Objectives: Gray matter (GM) atrophy is common in multiple sclerosis (MS), as is cognitive dysfunction. Understanding the exact relationship between atrophy and cognition requires further investigation. The aim of this study was to investigate the relationship between subcortical GM atrophy and cognition in early relapsing onset MS. Methods: Structural MRI and neuropsychological evaluations were performed in 120 patients (80 women) and 50 controls (30 women), part of an early inception cohort, 6 years postdiagnosis. Deep GM volumes were segmented automatically. Cognition was assessed in 7 domains. Stepwise linear regression was used to predict average cognition in the patient group. Results: Most deep GM volumes were reduced in patients, with larger effects on average in men (−11%) than in women (−6.3%).
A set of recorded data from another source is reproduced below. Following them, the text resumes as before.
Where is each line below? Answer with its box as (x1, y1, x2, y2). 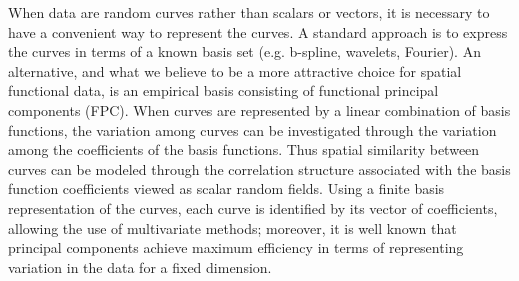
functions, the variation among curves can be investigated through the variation (8, 119, 497, 140)
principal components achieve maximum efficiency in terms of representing (8, 237, 464, 258)
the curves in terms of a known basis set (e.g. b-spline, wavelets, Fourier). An (8, 41, 481, 62)
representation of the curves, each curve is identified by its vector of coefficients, (8, 197, 498, 218)
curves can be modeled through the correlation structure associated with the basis (8, 158, 511, 179)
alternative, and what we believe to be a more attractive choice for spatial (8, 60, 462, 81)
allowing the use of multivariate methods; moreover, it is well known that (8, 217, 457, 238)
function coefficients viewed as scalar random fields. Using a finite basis (8, 178, 445, 199)
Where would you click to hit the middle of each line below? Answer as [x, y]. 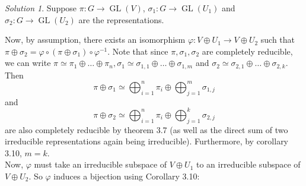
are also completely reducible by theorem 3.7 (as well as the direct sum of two [146, 129]
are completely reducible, [247, 51]
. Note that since [138, 51]
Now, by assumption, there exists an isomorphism [95, 40]
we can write [28, 63]
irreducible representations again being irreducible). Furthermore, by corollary [147, 141]
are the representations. [121, 19]
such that [278, 40]
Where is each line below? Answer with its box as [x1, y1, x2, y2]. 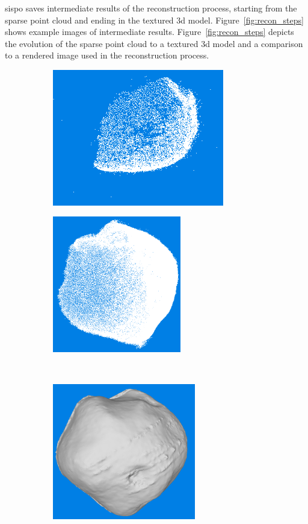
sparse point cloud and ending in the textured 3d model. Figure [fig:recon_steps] [5, 13, 304, 26]
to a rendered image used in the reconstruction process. [5, 49, 209, 62]
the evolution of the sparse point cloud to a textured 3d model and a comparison [5, 37, 303, 49]
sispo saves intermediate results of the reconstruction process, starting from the [5, 2, 297, 14]
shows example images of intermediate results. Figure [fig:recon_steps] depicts [5, 25, 294, 38]
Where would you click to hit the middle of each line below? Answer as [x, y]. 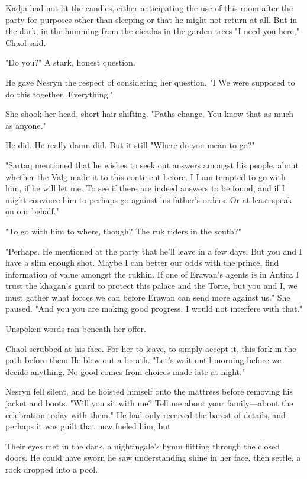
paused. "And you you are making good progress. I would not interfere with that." [154, 309]
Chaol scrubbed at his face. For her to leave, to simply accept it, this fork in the [151, 348]
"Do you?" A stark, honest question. [70, 62]
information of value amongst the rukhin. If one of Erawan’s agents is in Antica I [152, 274]
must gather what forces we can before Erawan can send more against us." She [148, 297]
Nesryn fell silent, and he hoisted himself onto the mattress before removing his [149, 391]
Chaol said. [26, 42]
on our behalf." [32, 211]
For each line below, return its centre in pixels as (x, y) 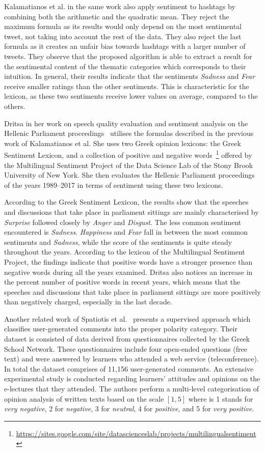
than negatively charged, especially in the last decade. (88, 302)
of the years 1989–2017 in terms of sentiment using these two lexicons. (114, 185)
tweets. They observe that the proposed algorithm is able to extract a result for (128, 56)
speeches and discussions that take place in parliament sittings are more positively (132, 291)
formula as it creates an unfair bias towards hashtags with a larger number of (125, 46)
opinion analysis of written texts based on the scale (84, 398)
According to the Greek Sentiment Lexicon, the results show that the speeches (126, 202)
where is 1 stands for (221, 398)
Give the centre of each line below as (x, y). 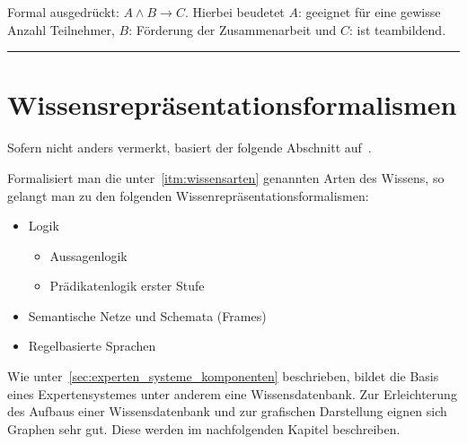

Only the bilateral hippocampus, amygdala, and right nucleus accumbens in men, and right hippocampus and nucleus accumbens, bilateral amygdala, and putamen in women, showed no atrophy compared to controls. All cognitive domains except visuospatial memory were affected in men; none were significantly affected in women. In the MS group, average cognition was best predicted by thalamic volume, sex, and education (adjusted R2 = 0.31), while lesion volume was not a significant predictor in the model. Conclusions: Six years postdiagnosis, almost all subcortical structures were affected by MS, especially in men. Cognition was most severely affected in male patients. Thalamic volume, sex, and education best predicted average cognition. These results underline the relevance of specific subcortical structures to cognition, as well as the relevance of (sex-specific) atrophy in MS.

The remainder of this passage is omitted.